## Task details:
Repeat the lines below exactly as written, please, from the line with "improvement of the" to the line with "Anypoint Studio [50, 247]", both lines included, and no others.

## Records to process:
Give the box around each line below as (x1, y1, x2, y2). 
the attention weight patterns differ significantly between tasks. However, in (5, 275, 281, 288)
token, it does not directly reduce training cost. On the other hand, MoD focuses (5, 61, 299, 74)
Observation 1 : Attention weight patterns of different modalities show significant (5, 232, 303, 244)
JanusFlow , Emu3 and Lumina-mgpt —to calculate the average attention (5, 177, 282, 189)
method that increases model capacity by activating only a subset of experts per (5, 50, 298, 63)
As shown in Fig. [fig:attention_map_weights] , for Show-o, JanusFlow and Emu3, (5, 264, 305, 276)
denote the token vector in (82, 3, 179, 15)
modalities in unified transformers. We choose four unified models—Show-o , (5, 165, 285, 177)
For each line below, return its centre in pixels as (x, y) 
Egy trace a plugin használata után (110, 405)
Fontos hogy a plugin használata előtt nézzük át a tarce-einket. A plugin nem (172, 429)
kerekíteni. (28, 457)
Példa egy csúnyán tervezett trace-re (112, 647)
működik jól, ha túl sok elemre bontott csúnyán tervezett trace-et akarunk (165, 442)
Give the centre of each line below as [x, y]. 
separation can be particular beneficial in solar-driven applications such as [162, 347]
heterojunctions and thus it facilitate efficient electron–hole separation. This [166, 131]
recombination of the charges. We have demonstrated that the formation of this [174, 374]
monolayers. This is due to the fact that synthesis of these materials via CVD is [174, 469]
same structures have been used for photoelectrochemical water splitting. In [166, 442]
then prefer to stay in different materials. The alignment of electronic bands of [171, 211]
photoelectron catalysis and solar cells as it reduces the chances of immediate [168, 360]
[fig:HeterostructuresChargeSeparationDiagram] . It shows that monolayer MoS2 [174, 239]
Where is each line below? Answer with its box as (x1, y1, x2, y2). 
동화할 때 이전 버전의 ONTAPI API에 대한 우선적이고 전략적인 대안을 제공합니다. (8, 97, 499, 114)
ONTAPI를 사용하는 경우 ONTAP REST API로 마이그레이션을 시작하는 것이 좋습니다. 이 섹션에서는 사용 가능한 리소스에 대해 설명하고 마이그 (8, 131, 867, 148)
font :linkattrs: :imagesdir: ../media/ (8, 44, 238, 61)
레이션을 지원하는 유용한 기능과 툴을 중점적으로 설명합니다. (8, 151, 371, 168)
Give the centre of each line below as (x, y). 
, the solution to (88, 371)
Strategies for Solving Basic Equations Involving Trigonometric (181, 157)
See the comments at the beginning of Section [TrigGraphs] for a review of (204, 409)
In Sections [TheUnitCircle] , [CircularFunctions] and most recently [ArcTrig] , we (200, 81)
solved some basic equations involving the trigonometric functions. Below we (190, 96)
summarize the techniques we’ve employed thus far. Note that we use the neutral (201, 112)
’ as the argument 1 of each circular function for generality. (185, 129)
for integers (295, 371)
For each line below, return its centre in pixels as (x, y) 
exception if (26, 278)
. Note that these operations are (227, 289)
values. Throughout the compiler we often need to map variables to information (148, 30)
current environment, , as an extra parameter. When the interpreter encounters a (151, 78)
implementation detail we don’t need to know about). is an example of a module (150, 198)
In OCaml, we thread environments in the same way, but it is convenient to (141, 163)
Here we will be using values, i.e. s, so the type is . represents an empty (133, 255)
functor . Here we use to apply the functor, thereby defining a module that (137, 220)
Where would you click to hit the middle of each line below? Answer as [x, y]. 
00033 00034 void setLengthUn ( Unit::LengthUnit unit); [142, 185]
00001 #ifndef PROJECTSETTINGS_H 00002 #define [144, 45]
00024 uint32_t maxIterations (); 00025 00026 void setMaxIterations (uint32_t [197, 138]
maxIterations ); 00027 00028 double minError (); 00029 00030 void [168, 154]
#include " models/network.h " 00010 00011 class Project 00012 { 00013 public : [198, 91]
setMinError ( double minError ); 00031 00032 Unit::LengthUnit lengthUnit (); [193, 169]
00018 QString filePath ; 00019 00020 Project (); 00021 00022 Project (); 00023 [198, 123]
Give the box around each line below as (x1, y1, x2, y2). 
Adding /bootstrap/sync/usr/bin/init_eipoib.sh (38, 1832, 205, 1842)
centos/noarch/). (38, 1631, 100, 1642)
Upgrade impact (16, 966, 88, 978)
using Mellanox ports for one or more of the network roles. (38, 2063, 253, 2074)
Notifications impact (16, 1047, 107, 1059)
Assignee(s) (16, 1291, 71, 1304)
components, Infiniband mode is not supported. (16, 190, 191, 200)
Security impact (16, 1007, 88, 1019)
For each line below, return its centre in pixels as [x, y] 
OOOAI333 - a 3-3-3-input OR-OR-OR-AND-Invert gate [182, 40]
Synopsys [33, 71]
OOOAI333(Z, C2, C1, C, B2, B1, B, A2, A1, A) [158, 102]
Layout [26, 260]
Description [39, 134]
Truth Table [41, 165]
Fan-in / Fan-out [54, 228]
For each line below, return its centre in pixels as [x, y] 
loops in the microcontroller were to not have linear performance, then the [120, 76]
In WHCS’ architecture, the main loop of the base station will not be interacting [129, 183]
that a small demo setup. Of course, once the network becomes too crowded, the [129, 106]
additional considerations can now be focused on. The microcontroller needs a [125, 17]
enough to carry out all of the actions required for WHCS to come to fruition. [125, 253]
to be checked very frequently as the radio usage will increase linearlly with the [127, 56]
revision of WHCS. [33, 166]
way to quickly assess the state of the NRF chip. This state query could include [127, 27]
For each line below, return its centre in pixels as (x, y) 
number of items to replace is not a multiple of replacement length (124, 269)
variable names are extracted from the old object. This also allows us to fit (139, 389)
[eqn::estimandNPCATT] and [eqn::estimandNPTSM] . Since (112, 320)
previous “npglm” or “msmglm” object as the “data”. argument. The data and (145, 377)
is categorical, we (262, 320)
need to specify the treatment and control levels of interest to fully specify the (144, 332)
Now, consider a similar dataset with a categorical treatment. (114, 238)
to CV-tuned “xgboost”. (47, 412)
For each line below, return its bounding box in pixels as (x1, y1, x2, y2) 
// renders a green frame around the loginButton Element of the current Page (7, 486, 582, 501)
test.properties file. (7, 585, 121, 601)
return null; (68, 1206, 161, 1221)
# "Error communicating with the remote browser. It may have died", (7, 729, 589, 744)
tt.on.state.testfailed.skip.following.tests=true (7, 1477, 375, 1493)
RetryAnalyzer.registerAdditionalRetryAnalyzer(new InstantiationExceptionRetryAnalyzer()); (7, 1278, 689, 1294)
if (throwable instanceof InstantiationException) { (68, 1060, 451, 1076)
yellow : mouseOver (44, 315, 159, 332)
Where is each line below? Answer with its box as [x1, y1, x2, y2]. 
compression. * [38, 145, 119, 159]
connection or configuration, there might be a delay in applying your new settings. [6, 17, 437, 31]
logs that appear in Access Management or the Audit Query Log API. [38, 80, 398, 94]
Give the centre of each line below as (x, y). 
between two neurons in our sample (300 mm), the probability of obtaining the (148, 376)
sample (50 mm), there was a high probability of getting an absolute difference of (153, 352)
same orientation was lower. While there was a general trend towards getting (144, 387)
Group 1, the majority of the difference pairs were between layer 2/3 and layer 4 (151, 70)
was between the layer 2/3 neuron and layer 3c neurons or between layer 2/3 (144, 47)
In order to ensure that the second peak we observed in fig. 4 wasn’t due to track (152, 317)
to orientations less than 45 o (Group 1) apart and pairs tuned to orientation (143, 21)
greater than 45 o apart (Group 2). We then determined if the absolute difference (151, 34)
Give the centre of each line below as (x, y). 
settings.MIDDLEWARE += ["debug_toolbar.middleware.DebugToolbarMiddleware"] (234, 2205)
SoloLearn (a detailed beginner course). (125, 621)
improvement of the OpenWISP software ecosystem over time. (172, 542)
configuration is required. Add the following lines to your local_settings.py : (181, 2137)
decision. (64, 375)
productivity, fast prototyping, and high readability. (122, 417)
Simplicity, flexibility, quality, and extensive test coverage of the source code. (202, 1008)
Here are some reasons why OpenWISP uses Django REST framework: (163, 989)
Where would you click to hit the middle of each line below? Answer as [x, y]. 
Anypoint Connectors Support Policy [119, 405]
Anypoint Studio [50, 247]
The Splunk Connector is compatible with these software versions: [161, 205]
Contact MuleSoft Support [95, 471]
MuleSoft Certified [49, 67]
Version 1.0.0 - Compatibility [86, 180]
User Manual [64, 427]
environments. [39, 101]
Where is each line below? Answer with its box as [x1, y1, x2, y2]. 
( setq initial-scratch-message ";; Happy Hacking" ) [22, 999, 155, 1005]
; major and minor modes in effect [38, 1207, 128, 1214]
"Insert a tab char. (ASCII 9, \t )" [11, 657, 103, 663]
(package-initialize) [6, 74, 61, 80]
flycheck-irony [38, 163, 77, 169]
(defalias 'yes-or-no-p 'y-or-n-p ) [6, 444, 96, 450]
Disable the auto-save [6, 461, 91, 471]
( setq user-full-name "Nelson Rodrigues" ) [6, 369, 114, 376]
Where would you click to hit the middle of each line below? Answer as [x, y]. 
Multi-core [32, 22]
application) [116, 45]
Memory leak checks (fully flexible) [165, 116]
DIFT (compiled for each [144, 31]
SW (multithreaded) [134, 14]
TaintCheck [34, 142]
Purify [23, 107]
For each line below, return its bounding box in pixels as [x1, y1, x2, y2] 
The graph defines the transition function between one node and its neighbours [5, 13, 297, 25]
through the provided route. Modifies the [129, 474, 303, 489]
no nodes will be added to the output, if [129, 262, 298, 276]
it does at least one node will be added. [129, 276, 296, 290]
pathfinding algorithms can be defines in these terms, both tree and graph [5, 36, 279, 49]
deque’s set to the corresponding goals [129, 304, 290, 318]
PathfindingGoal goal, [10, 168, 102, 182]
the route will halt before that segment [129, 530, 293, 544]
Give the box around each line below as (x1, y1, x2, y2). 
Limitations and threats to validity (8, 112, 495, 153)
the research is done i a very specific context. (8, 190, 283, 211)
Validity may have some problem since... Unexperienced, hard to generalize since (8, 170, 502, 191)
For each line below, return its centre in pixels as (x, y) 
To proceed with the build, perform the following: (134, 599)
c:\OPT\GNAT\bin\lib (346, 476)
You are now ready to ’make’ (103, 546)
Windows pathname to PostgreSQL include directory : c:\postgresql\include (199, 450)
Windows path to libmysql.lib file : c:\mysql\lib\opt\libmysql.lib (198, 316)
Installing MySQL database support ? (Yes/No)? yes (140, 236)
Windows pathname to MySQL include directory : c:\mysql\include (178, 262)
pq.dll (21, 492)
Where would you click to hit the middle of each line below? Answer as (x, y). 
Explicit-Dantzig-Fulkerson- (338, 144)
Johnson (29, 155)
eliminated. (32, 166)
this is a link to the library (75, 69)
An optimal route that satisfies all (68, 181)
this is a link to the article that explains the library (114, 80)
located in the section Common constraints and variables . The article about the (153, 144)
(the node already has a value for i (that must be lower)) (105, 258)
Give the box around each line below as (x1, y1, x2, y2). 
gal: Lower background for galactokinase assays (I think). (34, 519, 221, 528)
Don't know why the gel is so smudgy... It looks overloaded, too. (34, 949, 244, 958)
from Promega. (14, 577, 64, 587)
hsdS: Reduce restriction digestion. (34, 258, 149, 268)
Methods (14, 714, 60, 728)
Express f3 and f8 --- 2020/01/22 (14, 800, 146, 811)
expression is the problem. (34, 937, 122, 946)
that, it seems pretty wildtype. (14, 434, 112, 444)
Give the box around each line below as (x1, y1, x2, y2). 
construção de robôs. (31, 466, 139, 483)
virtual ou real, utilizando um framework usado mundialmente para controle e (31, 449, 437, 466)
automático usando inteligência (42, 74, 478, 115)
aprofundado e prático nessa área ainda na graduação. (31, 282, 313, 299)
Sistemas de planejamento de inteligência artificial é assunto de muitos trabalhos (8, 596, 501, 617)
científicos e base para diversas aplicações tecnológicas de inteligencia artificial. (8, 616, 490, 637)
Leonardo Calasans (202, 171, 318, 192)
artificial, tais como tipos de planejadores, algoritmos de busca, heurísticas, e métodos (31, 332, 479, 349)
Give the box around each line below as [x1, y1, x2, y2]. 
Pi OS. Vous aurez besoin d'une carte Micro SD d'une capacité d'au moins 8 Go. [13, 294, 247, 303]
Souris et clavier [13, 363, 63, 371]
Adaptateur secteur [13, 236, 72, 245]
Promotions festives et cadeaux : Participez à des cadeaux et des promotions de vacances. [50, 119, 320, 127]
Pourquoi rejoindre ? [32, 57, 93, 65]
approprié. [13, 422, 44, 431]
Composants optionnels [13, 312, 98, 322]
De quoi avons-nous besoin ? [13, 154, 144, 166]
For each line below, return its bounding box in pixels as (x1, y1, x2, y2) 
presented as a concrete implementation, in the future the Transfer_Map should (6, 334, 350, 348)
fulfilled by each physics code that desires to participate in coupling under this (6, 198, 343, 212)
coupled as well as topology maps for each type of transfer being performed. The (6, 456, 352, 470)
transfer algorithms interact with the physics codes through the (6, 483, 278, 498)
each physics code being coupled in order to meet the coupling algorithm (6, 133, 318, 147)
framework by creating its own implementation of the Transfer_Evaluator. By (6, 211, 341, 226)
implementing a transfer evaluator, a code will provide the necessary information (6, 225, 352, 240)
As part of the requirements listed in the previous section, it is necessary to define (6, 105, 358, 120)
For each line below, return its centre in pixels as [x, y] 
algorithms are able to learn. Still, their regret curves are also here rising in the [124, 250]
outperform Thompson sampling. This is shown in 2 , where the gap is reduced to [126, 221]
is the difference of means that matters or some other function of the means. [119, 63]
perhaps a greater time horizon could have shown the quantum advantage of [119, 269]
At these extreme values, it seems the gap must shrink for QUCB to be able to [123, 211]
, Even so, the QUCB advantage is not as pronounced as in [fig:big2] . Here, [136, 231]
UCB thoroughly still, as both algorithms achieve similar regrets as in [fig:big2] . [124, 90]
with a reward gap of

## Task solution:
improvement of the OpenWISP software ecosystem over time. (172, 542)
configuration is required. Add the following lines to your local_settings.py : (181, 2137)
decision. (64, 375)
productivity, fast prototyping, and high readability. (122, 417)
Simplicity, flexibility, quality, and extensive test coverage of the source code. (202, 1008)
Here are some reasons why OpenWISP uses Django REST framework: (163, 989)
Where would you click to hit the middle of each line below? Answer as [x, y]. 
Anypoint Connectors Support Policy [119, 405]
Anypoint Studio [50, 247]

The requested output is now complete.